→ Your assignment:
When a line of the entries contains the word "similar", report that line.

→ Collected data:
* * * *

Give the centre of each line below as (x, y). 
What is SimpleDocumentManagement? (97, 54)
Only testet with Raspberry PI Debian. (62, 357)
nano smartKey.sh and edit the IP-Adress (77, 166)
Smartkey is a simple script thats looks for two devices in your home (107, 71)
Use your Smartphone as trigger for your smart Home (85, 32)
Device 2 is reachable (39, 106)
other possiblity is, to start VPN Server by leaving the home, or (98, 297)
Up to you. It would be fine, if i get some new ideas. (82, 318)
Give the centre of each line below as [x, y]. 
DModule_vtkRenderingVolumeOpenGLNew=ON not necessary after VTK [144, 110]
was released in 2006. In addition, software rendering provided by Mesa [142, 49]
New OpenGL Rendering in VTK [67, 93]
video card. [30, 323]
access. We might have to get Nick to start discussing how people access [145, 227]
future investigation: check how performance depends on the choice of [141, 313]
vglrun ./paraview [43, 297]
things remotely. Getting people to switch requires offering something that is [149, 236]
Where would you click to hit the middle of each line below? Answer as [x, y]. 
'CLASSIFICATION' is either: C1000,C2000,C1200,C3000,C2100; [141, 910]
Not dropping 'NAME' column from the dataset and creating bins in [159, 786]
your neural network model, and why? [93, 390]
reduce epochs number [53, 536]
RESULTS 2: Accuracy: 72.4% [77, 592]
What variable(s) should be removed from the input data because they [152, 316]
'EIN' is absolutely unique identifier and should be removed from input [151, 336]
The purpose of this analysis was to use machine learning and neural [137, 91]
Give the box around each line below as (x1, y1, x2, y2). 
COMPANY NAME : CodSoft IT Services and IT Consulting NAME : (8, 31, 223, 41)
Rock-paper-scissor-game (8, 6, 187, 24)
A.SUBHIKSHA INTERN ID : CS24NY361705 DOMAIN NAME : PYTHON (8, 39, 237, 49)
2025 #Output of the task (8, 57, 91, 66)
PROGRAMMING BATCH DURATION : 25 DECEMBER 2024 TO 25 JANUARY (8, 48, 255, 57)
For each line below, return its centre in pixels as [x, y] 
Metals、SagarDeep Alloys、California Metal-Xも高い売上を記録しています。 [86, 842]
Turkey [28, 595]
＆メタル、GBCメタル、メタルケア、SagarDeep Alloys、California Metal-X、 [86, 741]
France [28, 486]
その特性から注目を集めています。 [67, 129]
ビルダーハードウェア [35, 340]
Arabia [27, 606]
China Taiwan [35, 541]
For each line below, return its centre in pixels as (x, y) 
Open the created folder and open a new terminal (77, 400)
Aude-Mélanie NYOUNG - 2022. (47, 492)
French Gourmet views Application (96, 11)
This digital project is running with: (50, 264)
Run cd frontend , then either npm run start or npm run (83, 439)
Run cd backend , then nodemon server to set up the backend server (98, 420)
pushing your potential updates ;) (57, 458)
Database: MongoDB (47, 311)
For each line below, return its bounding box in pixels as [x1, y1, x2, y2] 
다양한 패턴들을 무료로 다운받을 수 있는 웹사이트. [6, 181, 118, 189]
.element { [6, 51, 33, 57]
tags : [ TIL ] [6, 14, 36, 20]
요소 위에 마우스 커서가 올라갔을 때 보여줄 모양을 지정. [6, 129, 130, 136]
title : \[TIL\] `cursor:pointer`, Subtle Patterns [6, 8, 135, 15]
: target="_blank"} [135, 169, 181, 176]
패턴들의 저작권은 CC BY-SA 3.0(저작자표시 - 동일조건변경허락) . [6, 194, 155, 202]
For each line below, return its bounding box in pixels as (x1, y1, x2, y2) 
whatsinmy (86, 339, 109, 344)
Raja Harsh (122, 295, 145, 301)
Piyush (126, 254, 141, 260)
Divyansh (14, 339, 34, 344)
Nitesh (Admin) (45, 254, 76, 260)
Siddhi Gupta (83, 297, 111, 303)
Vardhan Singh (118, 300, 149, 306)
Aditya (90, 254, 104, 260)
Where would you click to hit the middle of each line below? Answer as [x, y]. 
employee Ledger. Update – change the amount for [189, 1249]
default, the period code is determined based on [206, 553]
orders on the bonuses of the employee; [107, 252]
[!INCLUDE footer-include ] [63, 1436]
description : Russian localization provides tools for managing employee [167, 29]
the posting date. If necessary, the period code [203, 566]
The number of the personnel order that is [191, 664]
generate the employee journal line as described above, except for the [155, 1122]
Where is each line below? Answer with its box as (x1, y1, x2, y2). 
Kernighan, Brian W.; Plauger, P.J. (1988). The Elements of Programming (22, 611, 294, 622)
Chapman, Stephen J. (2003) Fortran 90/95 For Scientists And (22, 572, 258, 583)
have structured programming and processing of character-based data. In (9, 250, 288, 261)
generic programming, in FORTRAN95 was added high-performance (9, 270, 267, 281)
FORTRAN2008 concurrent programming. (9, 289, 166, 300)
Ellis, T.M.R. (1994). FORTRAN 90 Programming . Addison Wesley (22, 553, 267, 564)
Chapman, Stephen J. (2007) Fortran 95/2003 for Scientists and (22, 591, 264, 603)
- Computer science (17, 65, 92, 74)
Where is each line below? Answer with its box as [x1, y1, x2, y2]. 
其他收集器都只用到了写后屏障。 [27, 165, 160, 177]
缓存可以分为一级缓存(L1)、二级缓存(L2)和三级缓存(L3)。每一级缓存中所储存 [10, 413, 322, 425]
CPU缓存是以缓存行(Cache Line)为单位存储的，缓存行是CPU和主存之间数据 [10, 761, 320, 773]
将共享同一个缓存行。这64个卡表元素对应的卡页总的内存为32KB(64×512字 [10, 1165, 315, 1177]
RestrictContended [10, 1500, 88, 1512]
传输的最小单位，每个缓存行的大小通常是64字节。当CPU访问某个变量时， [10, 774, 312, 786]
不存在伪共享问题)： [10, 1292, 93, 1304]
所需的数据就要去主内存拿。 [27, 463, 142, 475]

* * * *

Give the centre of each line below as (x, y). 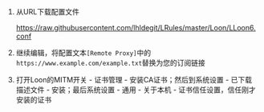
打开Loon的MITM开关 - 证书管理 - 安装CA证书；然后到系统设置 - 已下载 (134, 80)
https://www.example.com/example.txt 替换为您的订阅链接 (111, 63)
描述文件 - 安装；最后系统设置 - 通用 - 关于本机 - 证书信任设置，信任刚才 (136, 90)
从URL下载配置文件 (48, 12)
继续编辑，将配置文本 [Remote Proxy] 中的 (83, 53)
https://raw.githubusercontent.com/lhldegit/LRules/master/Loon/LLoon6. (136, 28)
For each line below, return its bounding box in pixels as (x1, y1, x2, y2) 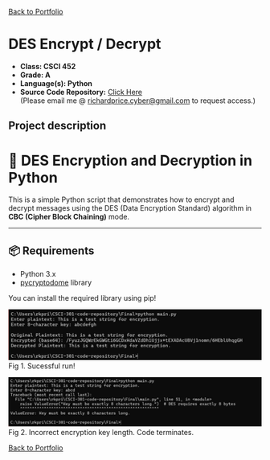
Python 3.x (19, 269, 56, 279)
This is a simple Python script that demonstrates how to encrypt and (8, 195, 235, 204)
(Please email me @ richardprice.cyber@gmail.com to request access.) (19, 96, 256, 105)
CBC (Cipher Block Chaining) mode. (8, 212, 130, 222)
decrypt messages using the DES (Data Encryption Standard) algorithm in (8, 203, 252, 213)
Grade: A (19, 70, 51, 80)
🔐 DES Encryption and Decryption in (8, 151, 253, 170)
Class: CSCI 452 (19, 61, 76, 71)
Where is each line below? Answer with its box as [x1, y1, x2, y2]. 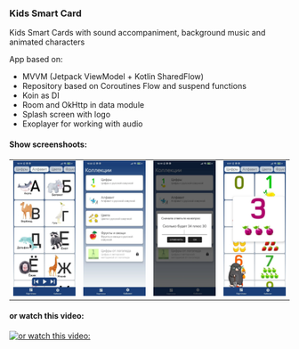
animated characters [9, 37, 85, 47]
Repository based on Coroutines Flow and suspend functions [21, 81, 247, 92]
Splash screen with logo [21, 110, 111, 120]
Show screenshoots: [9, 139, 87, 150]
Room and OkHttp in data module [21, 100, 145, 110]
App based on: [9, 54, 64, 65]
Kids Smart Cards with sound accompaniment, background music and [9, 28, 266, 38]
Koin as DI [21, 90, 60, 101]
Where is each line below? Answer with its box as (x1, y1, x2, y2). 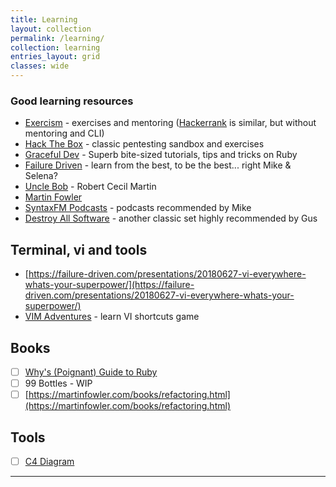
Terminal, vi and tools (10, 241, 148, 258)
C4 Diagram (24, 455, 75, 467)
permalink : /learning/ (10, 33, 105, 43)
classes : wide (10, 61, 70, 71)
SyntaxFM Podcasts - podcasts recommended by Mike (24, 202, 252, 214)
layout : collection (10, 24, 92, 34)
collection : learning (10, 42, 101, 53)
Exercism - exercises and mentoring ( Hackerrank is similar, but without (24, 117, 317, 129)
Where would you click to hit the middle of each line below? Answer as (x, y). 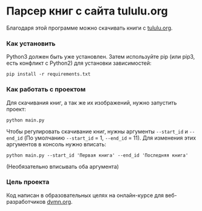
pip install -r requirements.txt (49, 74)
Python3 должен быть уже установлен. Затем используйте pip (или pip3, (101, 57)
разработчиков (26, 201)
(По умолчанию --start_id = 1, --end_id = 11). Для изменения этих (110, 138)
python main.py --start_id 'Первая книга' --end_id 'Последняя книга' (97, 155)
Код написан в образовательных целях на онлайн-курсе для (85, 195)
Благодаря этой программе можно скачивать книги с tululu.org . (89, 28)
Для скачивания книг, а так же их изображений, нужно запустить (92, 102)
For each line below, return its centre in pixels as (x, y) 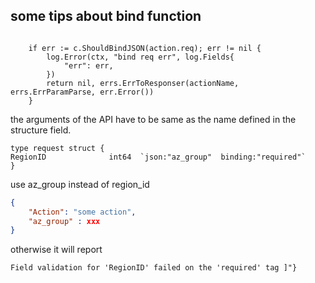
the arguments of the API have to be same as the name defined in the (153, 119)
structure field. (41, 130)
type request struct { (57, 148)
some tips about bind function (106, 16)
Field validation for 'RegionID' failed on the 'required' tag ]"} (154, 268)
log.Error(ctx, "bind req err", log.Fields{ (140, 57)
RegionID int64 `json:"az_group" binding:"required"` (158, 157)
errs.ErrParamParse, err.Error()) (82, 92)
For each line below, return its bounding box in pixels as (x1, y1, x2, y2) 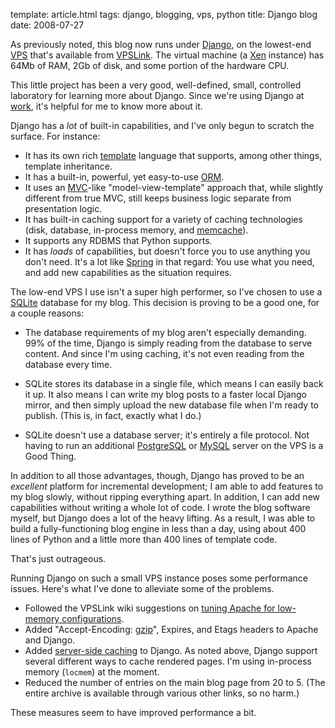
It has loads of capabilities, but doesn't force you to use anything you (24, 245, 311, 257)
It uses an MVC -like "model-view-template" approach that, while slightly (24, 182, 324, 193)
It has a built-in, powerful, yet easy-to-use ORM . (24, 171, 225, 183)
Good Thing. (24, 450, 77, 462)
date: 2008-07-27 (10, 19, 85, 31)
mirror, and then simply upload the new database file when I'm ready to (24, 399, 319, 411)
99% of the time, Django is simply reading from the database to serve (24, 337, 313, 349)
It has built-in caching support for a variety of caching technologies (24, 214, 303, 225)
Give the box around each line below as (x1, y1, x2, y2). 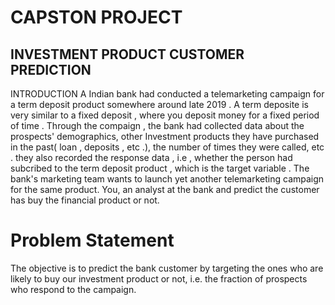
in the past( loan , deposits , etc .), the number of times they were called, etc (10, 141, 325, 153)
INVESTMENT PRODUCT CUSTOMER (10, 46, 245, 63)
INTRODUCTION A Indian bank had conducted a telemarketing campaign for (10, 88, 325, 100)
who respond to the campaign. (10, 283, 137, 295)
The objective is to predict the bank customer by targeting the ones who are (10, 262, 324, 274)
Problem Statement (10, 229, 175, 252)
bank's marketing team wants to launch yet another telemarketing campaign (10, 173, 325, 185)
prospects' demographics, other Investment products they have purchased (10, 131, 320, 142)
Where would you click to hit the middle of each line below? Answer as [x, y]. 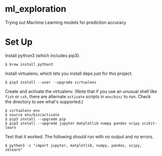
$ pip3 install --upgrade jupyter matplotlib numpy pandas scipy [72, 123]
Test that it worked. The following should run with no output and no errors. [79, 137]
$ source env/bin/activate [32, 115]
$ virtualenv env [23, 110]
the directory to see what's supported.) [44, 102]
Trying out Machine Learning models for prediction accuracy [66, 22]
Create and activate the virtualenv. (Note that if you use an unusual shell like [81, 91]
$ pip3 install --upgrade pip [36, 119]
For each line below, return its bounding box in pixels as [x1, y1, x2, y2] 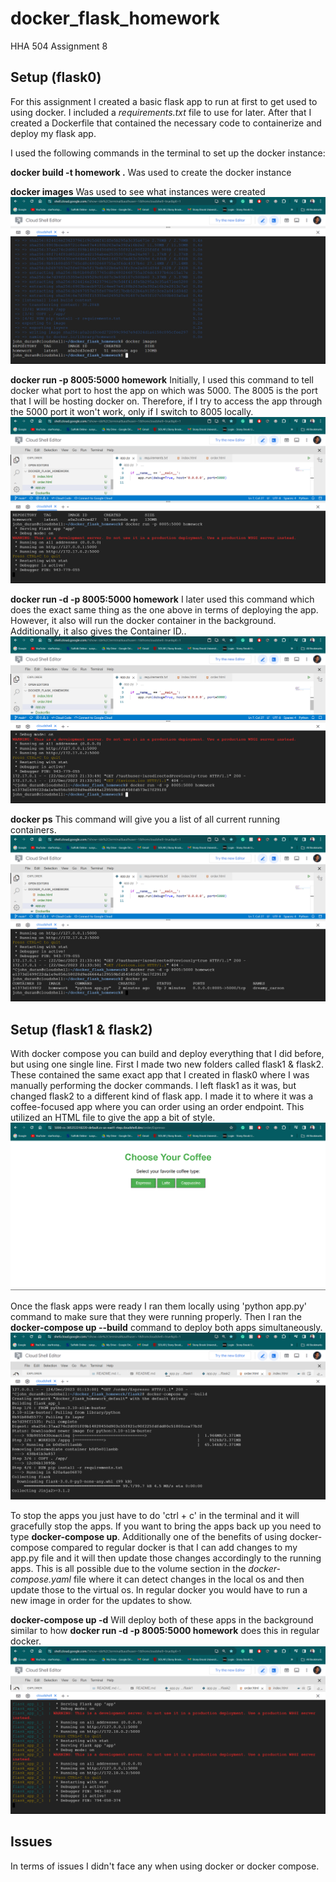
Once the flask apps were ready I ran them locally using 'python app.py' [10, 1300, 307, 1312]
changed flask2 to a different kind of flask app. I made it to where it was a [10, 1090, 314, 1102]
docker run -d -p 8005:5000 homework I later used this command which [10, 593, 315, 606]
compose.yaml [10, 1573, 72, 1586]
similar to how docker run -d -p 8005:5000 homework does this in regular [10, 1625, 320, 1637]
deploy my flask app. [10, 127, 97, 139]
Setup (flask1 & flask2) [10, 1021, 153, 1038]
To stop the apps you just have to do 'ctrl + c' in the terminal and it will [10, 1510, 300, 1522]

* * * *

→ Solution below:
Exercism - exercises and mentoring ( Hackerrank is similar, but without (24, 117, 317, 129)
similar to how docker run -d -p 8005:5000 homework does this in regular [10, 1625, 320, 1637]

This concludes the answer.